2. Fetch web articles (Wikipedia articles) and populate into dataframe.
3. Connect to watsonx.data.
4. Create Schema and Table in Hive Catalog.
5. Chunk the web documents and load into Hive Table.
6. Check the loaded documents data in Hive Table.

- Author: ahmad.muzaffar@ibm.com (APAC Ecosystem Technical Enablement).
- This material has been adopted from material originally produced by Katherine Ciaravalli, Ken Bailey and George Baklarz.

## 1. Install and import libraries

In [None]:
# Install libraries
!pip install python-dotenv
!pip install wikipedia
!pip install pymilvus
!pip install sentence_transformers
!pip install grpcio==1.60.0 

In [None]:
# Import libraries
import wikipedia
import pandas as pd
import warnings

warnings.filterwarnings('ignore')

## 1. Fetch web articles (Wikipedia articles) and populate into dataframe

This notebook walks through the process of loading a wikipedia article into a watsonx.data relational database table. We use the [Wikipedia python library](https://pypi.org/project/wikipedia/) to retrieve wikipedia articles. We then create a table in the database to store the articles. Finally, we load the articles into the database. 

For details on the copyright issues when extracting data, please refer to the [Wikipedia Copyrights](https://en.wikipedia.org/wiki/Wikipedia:Copyrights) page.

The following code will search Wikipedia articles and display a list of the articles by title.

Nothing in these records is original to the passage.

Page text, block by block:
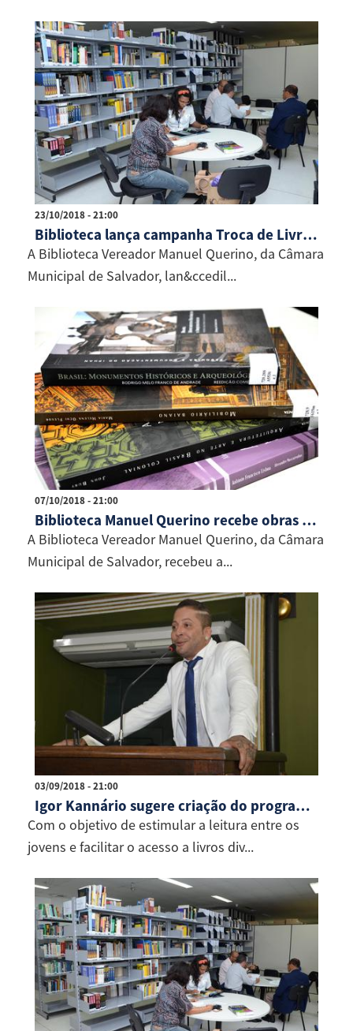
23/10/2018 - 21:00
Biblioteca lança campanha Troca de Livros e Conhecimento
A Biblioteca Vereador Manuel Querino, da Câmara
Municipal de Salvador, lan&ccedil...
07/10/2018 - 21:00
Biblioteca Manuel Querino recebe obras do Iphan
A Biblioteca Vereador Manuel Querino, da Câmara
Municipal de Salvador, recebeu a...
03/09/2018 - 21:00
Igor Kannário sugere criação do programa Biblioteca Popular
Com o objetivo de estimular a leitura entre os
jovens e facilitar o acesso a livros div...
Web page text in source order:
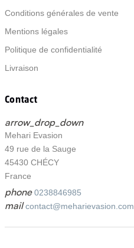
Conditions générales de vente
Mentions légales
Politique de confidentialité
Livraison
Contact
arrow_drop_down
Mehari Evasion
49 rue de la Sauge
45430 CHÉCY
France
phone 0238846985
mail contact@meharievasion.com

The initial search will return a list of up to 10 titles, while the subsequent call will retrieve the summary of the article. The two results are combined into one dataframe for easy scrolling.

Update the next field to include what you are searching for.

In [None]:
topic = "climate"

### Retrieve 10 Articles
The next call will retrieve a maximum of 10 titles and display the list.

In [None]:
search_results = wikipedia.search(topic)
print("Article Title")
print("-------------------------------------------------")
for result in search_results: print(result)

### Retrieve Article Summary
Now that we have a list of articles, we can request a summary of each article and display them. Note that if an article is ambiguous, the program will not attempt to retrieve the article. An ambiguous article is an article which could refer to multiple topics. The summary output from an ambiguous article will display possible searches that you may want to try. Since we are only interested in direct articles, the ambiguous titles will be ignored.

In [None]:
# search
search_results = wikipedia.search("Climate")

display_articles = []
for i in range (0,len(search_results)):
    try:
        summary = wikipedia.summary(search_results[i])
    except Exception as err:
        print(f"Skipped article '{search_results[i]}' skipped because of ambiguity.")
        continue
        
    display_articles.append({
        "title"   : search_results[i],
        "summary" : summary
    })

#print(display_articles)

df = pd.DataFrame.from_dict(display_articles)
df.style.set_properties(**{'text-align': 'left'})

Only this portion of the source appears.